## Your assignment
Type out the data again, word for word and in full.

## Source material
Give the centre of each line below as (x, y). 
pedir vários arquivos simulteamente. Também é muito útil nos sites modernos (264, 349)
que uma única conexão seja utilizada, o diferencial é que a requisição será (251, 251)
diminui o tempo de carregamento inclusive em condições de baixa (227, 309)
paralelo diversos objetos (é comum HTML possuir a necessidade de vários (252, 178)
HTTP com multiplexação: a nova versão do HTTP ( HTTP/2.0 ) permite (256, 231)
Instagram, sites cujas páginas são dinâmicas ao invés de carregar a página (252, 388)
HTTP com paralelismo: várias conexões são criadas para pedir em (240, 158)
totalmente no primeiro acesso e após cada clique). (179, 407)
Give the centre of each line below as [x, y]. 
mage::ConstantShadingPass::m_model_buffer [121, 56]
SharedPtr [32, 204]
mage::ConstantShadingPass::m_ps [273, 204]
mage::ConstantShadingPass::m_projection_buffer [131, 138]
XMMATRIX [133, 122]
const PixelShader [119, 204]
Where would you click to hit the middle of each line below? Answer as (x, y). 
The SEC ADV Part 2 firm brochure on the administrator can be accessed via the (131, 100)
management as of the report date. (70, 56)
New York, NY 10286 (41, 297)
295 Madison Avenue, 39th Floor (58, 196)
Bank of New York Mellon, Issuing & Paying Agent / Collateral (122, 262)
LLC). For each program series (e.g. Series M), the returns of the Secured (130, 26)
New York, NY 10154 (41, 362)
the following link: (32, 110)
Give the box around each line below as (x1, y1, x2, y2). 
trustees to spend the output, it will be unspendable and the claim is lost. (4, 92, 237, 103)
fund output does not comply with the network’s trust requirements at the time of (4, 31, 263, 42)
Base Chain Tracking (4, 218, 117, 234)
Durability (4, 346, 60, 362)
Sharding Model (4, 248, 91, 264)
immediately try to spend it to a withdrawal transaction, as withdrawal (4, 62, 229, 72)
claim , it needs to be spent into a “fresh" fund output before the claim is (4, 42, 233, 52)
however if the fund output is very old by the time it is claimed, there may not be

## Written answer
Give the centre of each line below as (x, y). 
pedir vários arquivos simulteamente. Também é muito útil nos sites modernos (264, 349)
que uma única conexão seja utilizada, o diferencial é que a requisição será (251, 251)
diminui o tempo de carregamento inclusive em condições de baixa (227, 309)
paralelo diversos objetos (é comum HTML possuir a necessidade de vários (252, 178)
HTTP com multiplexação: a nova versão do HTTP ( HTTP/2.0 ) permite (256, 231)
Instagram, sites cujas páginas são dinâmicas ao invés de carregar a página (252, 388)
HTTP com paralelismo: várias conexões são criadas para pedir em (240, 158)
totalmente no primeiro acesso e após cada clique). (179, 407)
Give the centre of each line below as [x, y]. 
mage::ConstantShadingPass::m_model_buffer [121, 56]
SharedPtr [32, 204]
mage::ConstantShadingPass::m_ps [273, 204]
mage::ConstantShadingPass::m_projection_buffer [131, 138]
XMMATRIX [133, 122]
const PixelShader [119, 204]
Where would you click to hit the middle of each line below? Answer as (x, y). 
The SEC ADV Part 2 firm brochure on the administrator can be accessed via the (131, 100)
management as of the report date. (70, 56)
New York, NY 10286 (41, 297)
295 Madison Avenue, 39th Floor (58, 196)
Bank of New York Mellon, Issuing & Paying Agent / Collateral (122, 262)
LLC). For each program series (e.g. Series M), the returns of the Secured (130, 26)
New York, NY 10154 (41, 362)
the following link: (32, 110)
Give the box around each line below as (x1, y1, x2, y2). 
trustees to spend the output, it will be unspendable and the claim is lost. (4, 92, 237, 103)
fund output does not comply with the network’s trust requirements at the time of (4, 31, 263, 42)
Base Chain Tracking (4, 218, 117, 234)
Durability (4, 346, 60, 362)
Sharding Model (4, 248, 91, 264)
immediately try to spend it to a withdrawal transaction, as withdrawal (4, 62, 229, 72)
claim , it needs to be spent into a “fresh" fund output before the claim is (4, 42, 233, 52)
however if the fund output is very old by the time it is claimed, there may not be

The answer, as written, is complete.